Exercise. Copies of all lines that contain "WebMaster" are needed; take them from the data below.

*** Opening Given data ***

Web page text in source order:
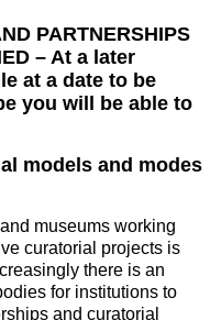
PARTNERSHIPS
– At a later
at a date to be
you will be able to
models and modes
museums working
curatorial projects is
there is an
for institutions to
and curatorial
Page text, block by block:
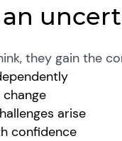
they gain the
arise
confidence
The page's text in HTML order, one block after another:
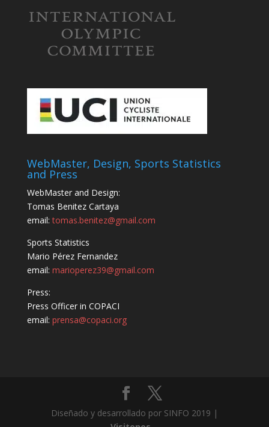
WebMaster, Design, Sports Statistics
and Press
WebMaster and Design:
Tomas Benitez Cartaya
email:tomas.benitez@gmail.com
Sports Statistics
Mario Pérez Fernandez
email: marioperez39@gmail.com
Press:
Press Officer in COPACI
email: prensa@copaci.org
Diseñado y desarrollado por SINFO 2019 |
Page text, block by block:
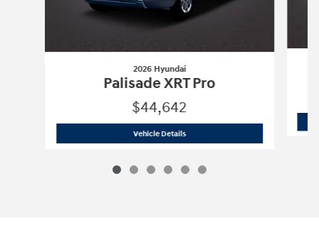
2026 Hyundai
Palisade XRT Pro
$44,642
Vehicle Details2026 Hyundai
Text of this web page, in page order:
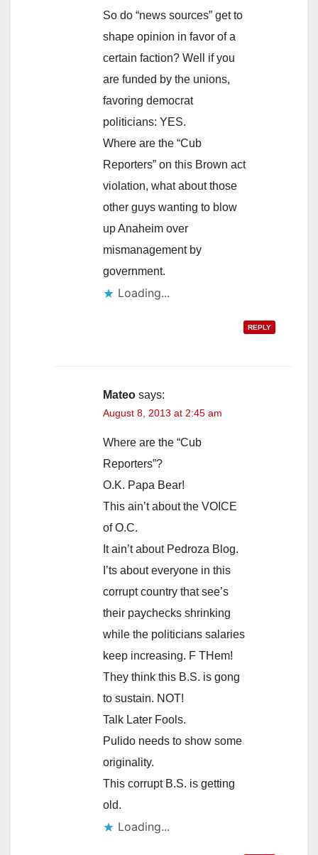
So do “news sources” get to
shape opinion in favor of a
certain faction? Well if you
are funded by the unions,
favoring democrat
politicians: YES.
Where are the “Cub
Reporters” on this Brown act
violation, what about those
other guys wanting to blow
up Anaheim over
mismanagement by
government.
Loading...
REPLY
Mateo says:
August 8, 2013 at 2:45 am
Where are the “Cub
Reporters”?
O.K. Papa Bear!
This ain’t about the VOICE
of O.C.
It ain’t about Pedroza Blog.
I’ts about everyone in this
corrupt country that see’s
their paychecks shrinking
while the politicians salaries
keep increasing. F THem!
They think this B.S. is gong
to sustain. NOT!
Talk Later Fools.
Pulido needs to show some
originality.
This corrupt B.S. is getting
old.
Loading...
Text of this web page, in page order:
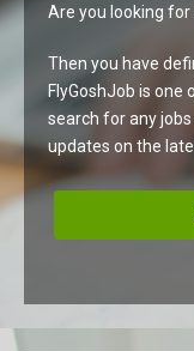
Are you looking for
Then you have
FlyGoshJob is
search for any
updates on the
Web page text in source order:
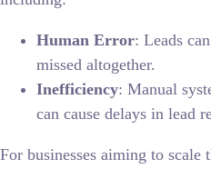
Human Error: Leads
missed altogether.
Inefficiency: Manual
can cause delays in lead
For businesses aiming to scale
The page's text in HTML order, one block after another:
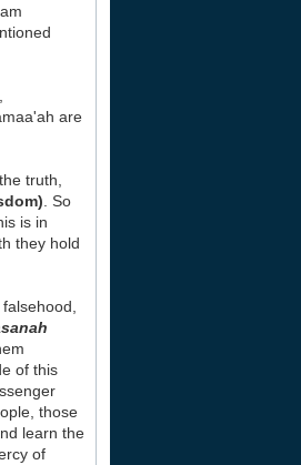
are
truth,
. So
is in
they hold
of this
those
learn the
of
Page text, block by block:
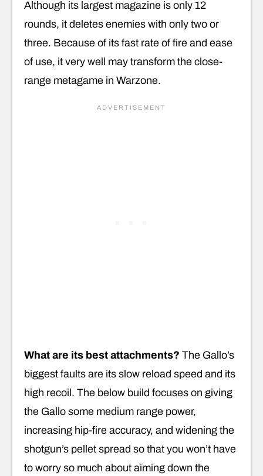
Although its largest magazine is only 12
rounds, it deletes enemies with only two or
three. Because of its fast rate of fire and ease
of use, it very well may transform the close-
range metagame in Warzone.
What are its best attachments? The Gallo’s
biggest faults are its slow reload speed and its
high recoil. The below build focuses on giving
the Gallo some medium range power,
increasing hip-fire accuracy, and widening the
shotgun’s pellet spread so that you won’t have
to worry so much about aiming down the
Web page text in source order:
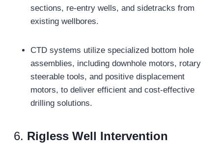
sections, re-entry wells, and sidetracks from
existing wellbores.
CTD systems utilize specialized bottom hole
assemblies, including downhole motors, rotary
steerable tools, and positive displacement
motors, to deliver efficient and cost-effective
drilling solutions.
6. Rigless Well Intervention
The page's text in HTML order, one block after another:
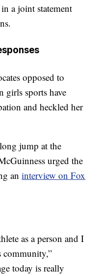
a joint statement
opposed to
girls sports have
and heckled her
jump at the
urged the
aninterview on Fox
as a person and I
community,”
today is really
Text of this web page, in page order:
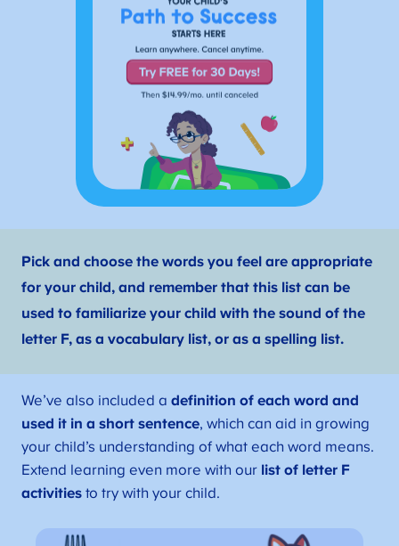
Pick and choose the words you feel are appropriate
for your child, and remember that this list can be
used to familiarize your child with the sound of the
letter F, as a vocabulary list, or as a spelling list.
We’ve also included a definition of each word and
used it in a short sentence, which can aid in growing
your child’s understanding of what each word means.
Extend learning even more with our list of letter F
activitiesto try with your child.
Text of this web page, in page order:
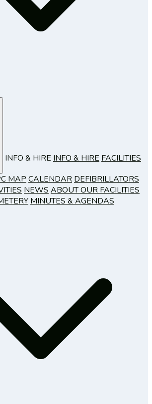
INFO & HIRE INFO & HIRE FACILITIES
MAP CALENDAR DEFIBRILLATORS
NEWS ABOUT OUR FACILITIES
MINUTES & AGENDAS
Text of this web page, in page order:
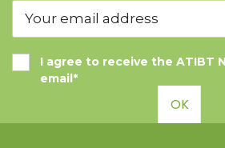
I agree to receive the ATIBT
email*
OK
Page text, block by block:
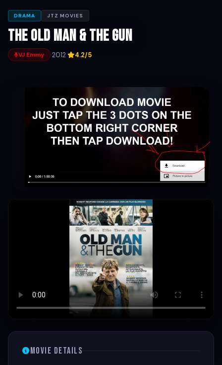
DRAMA JTZ MOVIES
The Old Man & the Gun
VJ Emmy ·2012· 4.2/5
Movie Details
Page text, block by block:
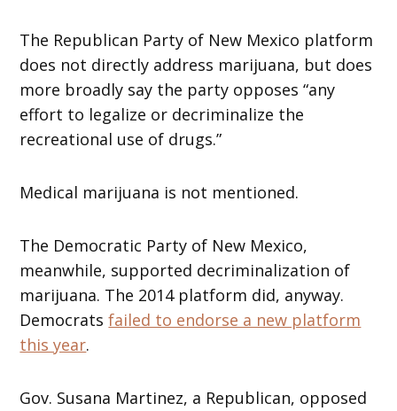
The Republican Party of New Mexico platform
does not directly address marijuana, but does
more broadly say the party opposes “any
effort to legalize or decriminalize the
recreational use of drugs.”
Medical marijuana is not mentioned.
The Democratic Party of New Mexico,
meanwhile, supported decriminalization of
marijuana. The 2014 platform did, anyway.
Democratsfailed to endorse a new platform
this year.
Gov. Susana Martinez, a Republican, opposed
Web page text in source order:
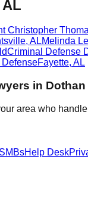
Christopher
, ALMelinda
Criminal Defense
Fayette, AL
in Dothan
area who
Help Desk
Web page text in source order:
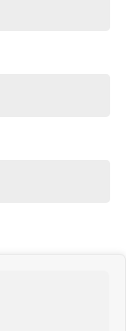
step of the !
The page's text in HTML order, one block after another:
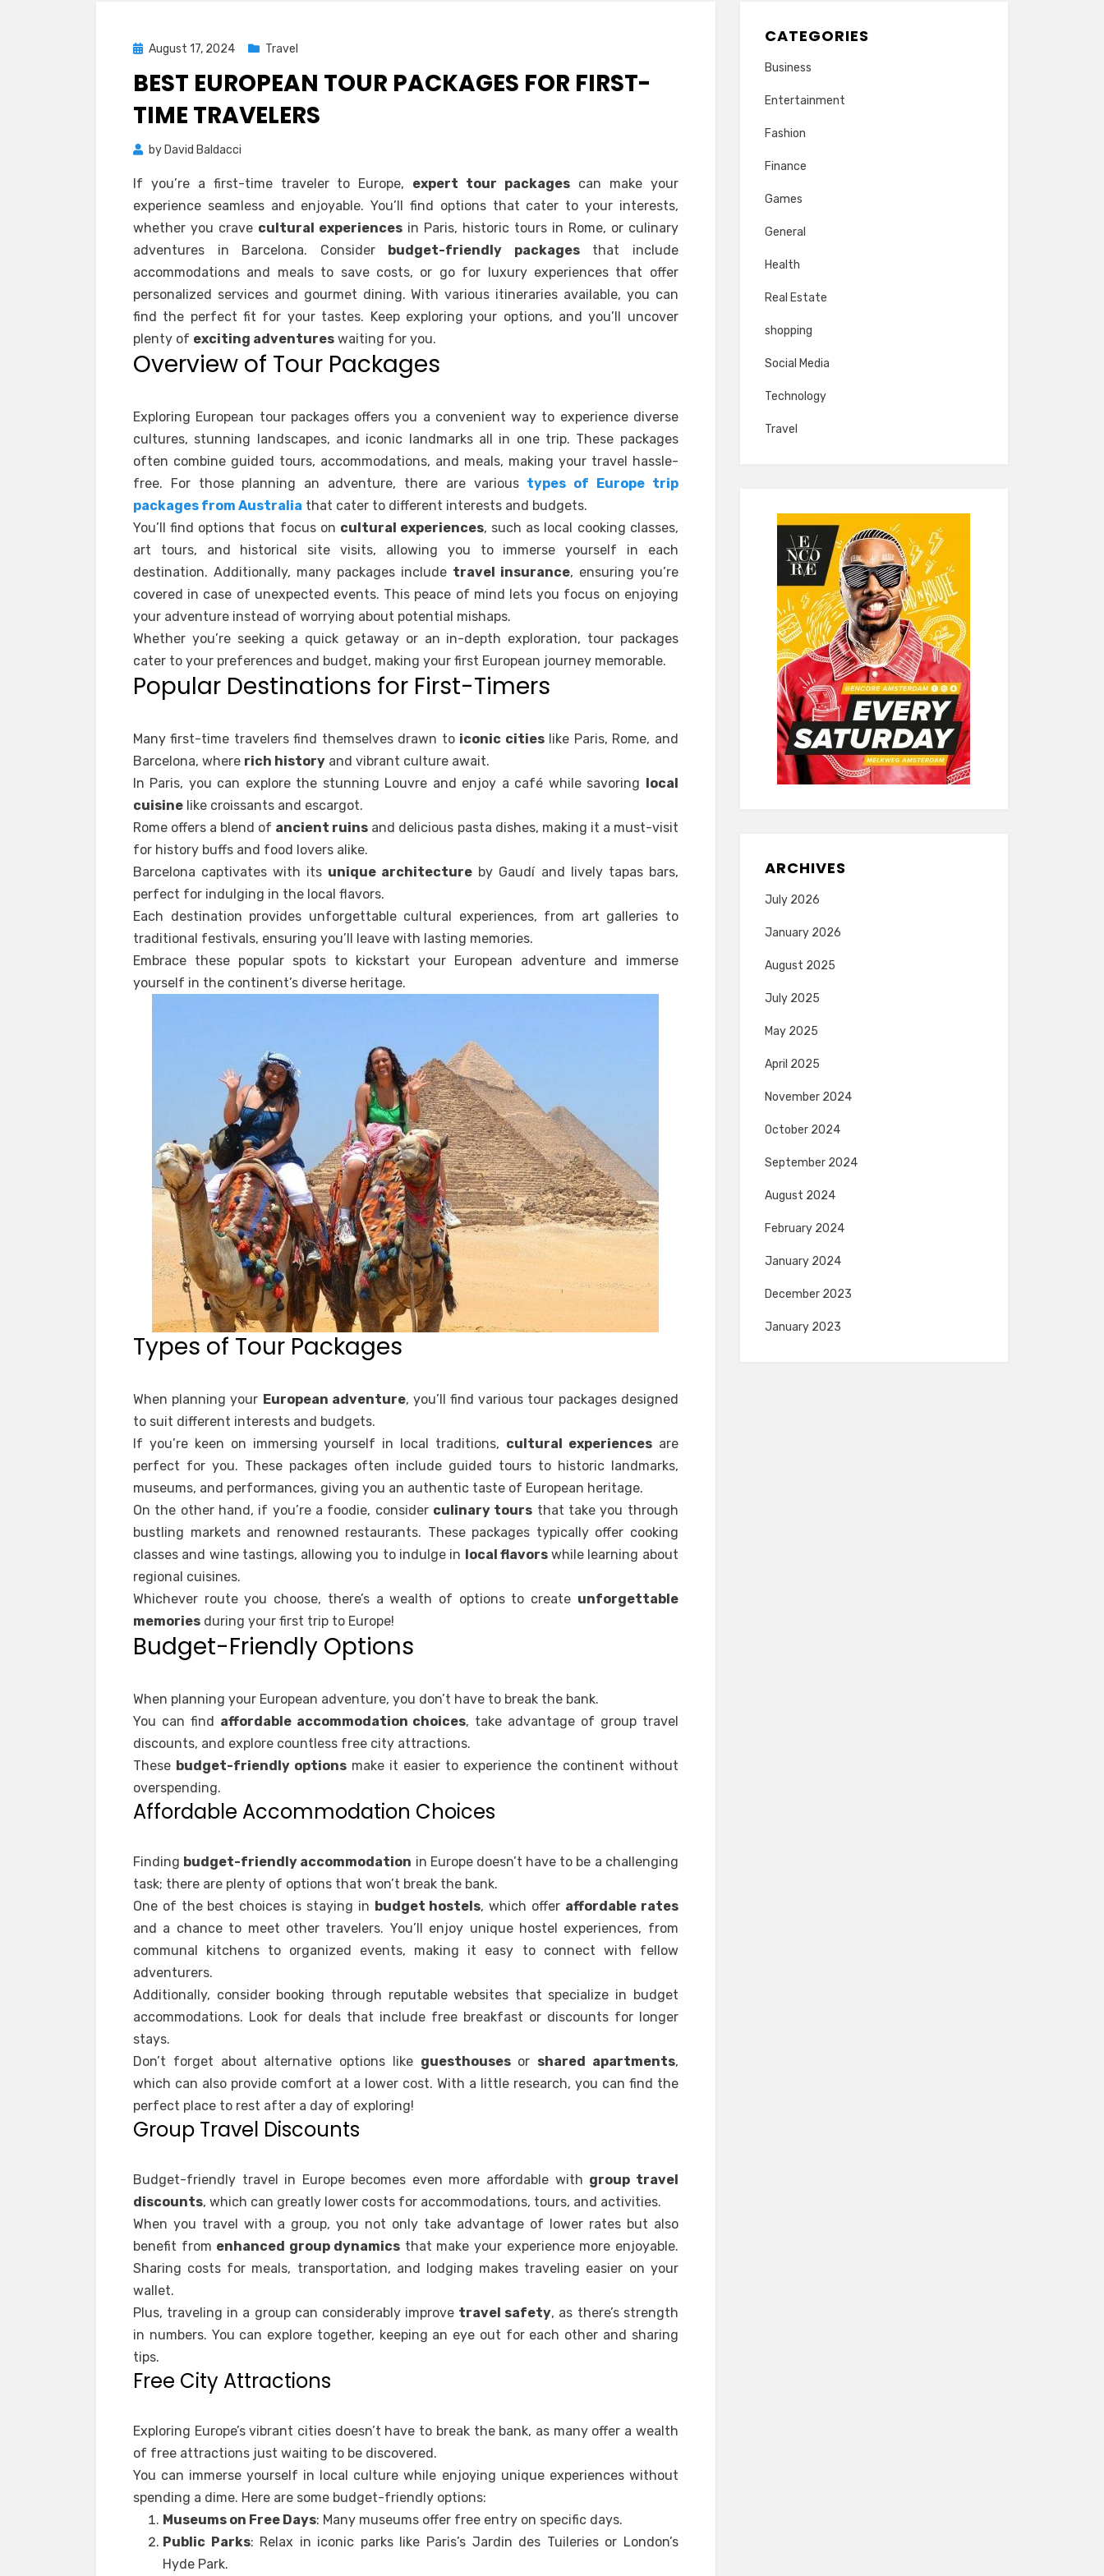
Posted
August 17, 2024 Travel
BEST EUROPEAN TOUR PACKAGES FOR FIRST-
TIME TRAVELERS
by David Baldacci
If you’re a first-time traveler to Europe, expert tour packages can make your
experience seamless and enjoyable. You’ll find options that cater to your interests,
whether you crave cultural experiencesin Paris, historic tours in Rome, or culinary
adventures in Barcelona. Consider
budget-friendly packagesthat include
accommodations and meals to save costs, or go for luxury experiences that offer
personalized services and gourmet dining. With various itineraries available, you can
find the perfect fit for your tastes. Keep exploring your options, and you’ll uncover
plenty of exciting adventures waiting for you.
Overview of Tour Packages
Exploring European tour packages offers you a convenient way to experience diverse
cultures, stunning landscapes, and iconic landmarks all in one trip. These packages
often combine guided tours, accommodations, and meals, making your travel hassle-
free. For those planning an adventure, there are various types of Europe trip
packages from Australia that cater to different interests and budgets.
You’ll find options that focus on cultural experiences, such as local cooking classes,
art tours, and historical site visits, allowing you to immerse yourself in each
destination. Additionally, many packages include travel insurance, ensuring you’re
covered in case of unexpected events. This peace of mind lets you focus on enjoying
your adventure instead of worrying about potential mishaps.
Whether you’re seeking a quick getaway or an in-depth exploration, tour packages
cater to your preferences and budget, making your first European journey memorable.
Popular Destinations for First-Timers
Many first-time travelers find themselves drawn to iconic citieslike Paris, Rome, and
Barcelona, where rich history and vibrant culture await.
In Paris, you can explore the stunning Louvre and enjoy a café while savoring
local
cuisine like croissants and escargot.
Rome offers a blend of ancient ruins and delicious pasta dishes, making it a must-visit
for history buffs and food lovers alike.
Barcelona captivates with its unique architecture by Gaudí and lively tapas bars,
perfect for indulging in the local flavors.
Each destination provides unforgettable cultural experiences, from art galleries to
traditional festivals, ensuring you’ll leave with lasting memories.
Embrace these popular spots to kickstart your European adventure and immerse
yourself in the continent’s diverse heritage.
Types of Tour Packages
When planning your European adventure, you’ll find various tour packages designed
to suit different interests and budgets.
If you’re keen on immersing yourself in local traditions, cultural experiencesare
perfect for you. These packages often include guided tours to historic landmarks,
museums, and performances, giving you an authentic taste of European heritage.
On the other hand, if you’re a foodie, consider culinary tours that take you through
bustling markets and renowned restaurants. These packages typically offer cooking
classes and wine tastings, allowing you to indulge in local flavorswhile learning about
regional cuisines.
Whichever route you choose, there’s a wealth of options to create unforgettable
memories during your first trip to Europe!
Budget-Friendly Options
When planning your European adventure, you don’t have to break the bank.
You can find affordable accommodation choices, take advantage of group travel
discounts, and explore countless free city attractions.
These budget-friendly optionsmake it easier to experience the continent without
overspending.
Affordable Accommodation Choices
Finding budget-friendly accommodation in Europe doesn’t have to be a challenging
task; there are plenty of options that won’t break the bank.
One of the best choices is staying in budget hostels, which offer affordable rates
and a chance to meet other travelers. You’ll enjoy unique hostel experiences, from
communal kitchens to organized events, making it easy to connect with fellow
adventurers.
Additionally, consider booking through reputable websites that specialize in budget
accommodations. Look for deals that include free breakfast or discounts for longer
stays.
Don’t forget about alternative options like guesthousesor shared apartments,
which can also provide comfort at a lower cost. With a little research, you can find the
perfect place to rest after a day of exploring!
Group Travel Discounts
Budget-friendly travel in Europe becomes even more affordable with group travel
discounts, which can greatly lower costs for accommodations, tours, and activities.
When you travel with a group, you not only take advantage of lower rates but also
benefit from enhanced group dynamics that make your experience more enjoyable.
Sharing costs for meals, transportation, and lodging makes traveling easier on your
wallet.
Plus, traveling in a group can considerably improve travel safety, as there’s strength
in numbers. You can explore together, keeping an eye out for each other and sharing
tips.
Free City Attractions
Exploring Europe’s vibrant cities doesn’t have to break the bank, as many offer a wealth
of free attractions just waiting to be discovered.
You can immerse yourself in local culture while enjoying unique experiences without
spending a dime. Here are some budget-friendly options:
Museums on Free Days: Many museums offer free entry on specific days.
Public Parks: Relax in iconic parks like Paris’s Jardin des Tuileries or London’s
Hyde Park.
CATEGORIES
Business
Entertainment
Fashion
Finance
Games
General
Health
Real Estate
shopping
Social Media
Technology
Travel
ARCHIVES
July 2026
January 2026
August 2025
July 2025
May 2025
April 2025
November 2024
October 2024
September 2024
August 2024
February 2024
January 2024
December 2023
January 2023
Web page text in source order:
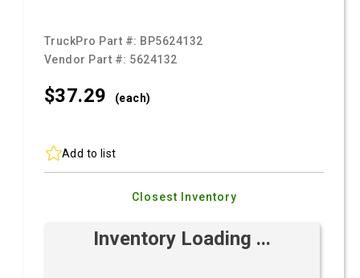
TruckPro Part #: BP5624132
Vendor Part #: 5624132
$37.29 (each)
Add to list
Closest Inventory
Inventory Loading ...
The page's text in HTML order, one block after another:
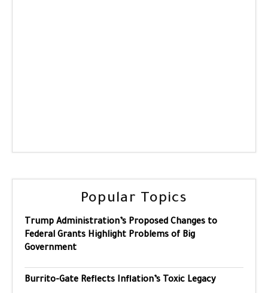
Popular Topics
Trump Administration’s Proposed Changes to
Federal Grants Highlight Problems of Big
Government
Burrito-Gate Reflects Inflation’s Toxic Legacy

*** Closing Given data ***

Response.
WebMaster, Design, Sports Statistics
WebMaster and Design:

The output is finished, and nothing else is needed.